Para sacarme de la decepción apareció Los ejércitos de Evelio Rosero Diago, una novela muy premiada, es verdad, pero premios aparte, esta es una novela sobre estos tiempos violentos que nos tocó vivir y que se lee con gusto, porque con ella constaté o más bien aclaré una idea que hasta ahora me parecía difusa, casi una simple sospecha, pero que cada vez toma más fuerza: a los colombianos nos gusta ser testigos de cómo nosotros mismos huimos de la muerte, hacia la montaña (como uno de los personajes de la novela de Rosero) o hacia la ciudad, como los muchos desplazados. Necesitamos comprobar de alguna manera que nuestras manifestaciones artísticas darán cuenta a los que vienen detrás de nosotros – hijos, nietos, sobrinos – de lo que nos tocó ver y vivir. Y en menor medida necesitamos seguir alimentando el inmortal mito del Macondo desolado al final de Cien años de soledad, que Evelio Rosero, seguramente sin proponérselo, reafirma con el pueblo de su historia, San José, también desolado, pero por otras razones menos mágico–realistas que las de la obra de Gabo.

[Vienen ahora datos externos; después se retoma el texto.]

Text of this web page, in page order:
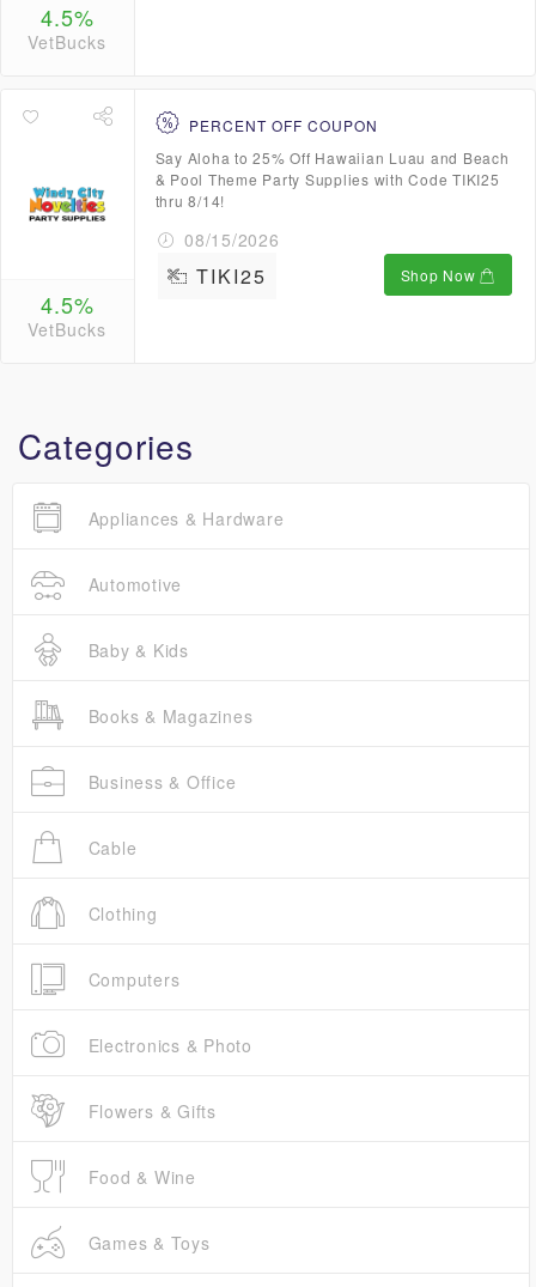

Lo que he dicho en este artículo lo conversé hace poco, más in extenso, con un amigo colombiano que  se escandalizó de cada una de mis apreciaciones y me dio a conocer, como todos, y por enésima vez, el duro momento televisivo que afronta Colombia. Confieso que, aunque han llegado a Chile todas esas novelas de narcos y sicarios de las que todos hablan tan mal, pero nadie se pierde, no es la televisión mi predilecta y no me interesa discutir asuntos que luego el rating desvirtúa. La que sí es mi predilecta es la literatura y creo que lo más importante es entender que hace muchísimos años, tantos como tiene nuestra historia violenta, se nos salió de las manos el cauce de los ríos de sangre, pero todavía no se nos ha salido de las manos el de los ríos de tinta. Todavía podemos maravillar a un niño de once años dándole a leer una novela sobre la violencia y enseñarle, como aprendí yo, que si un día nos llegamos a interesar en serio por ese lugar común que es la imagen de Colombia afuera, debemos comenzar por mirar adentro y para llevar a cabo ese ejercicio, en el caso de Colombia, la letra con sangre no sólo entra, sino que se queda. Del mismo modo que sólo se queda la sangre que entra con la letra.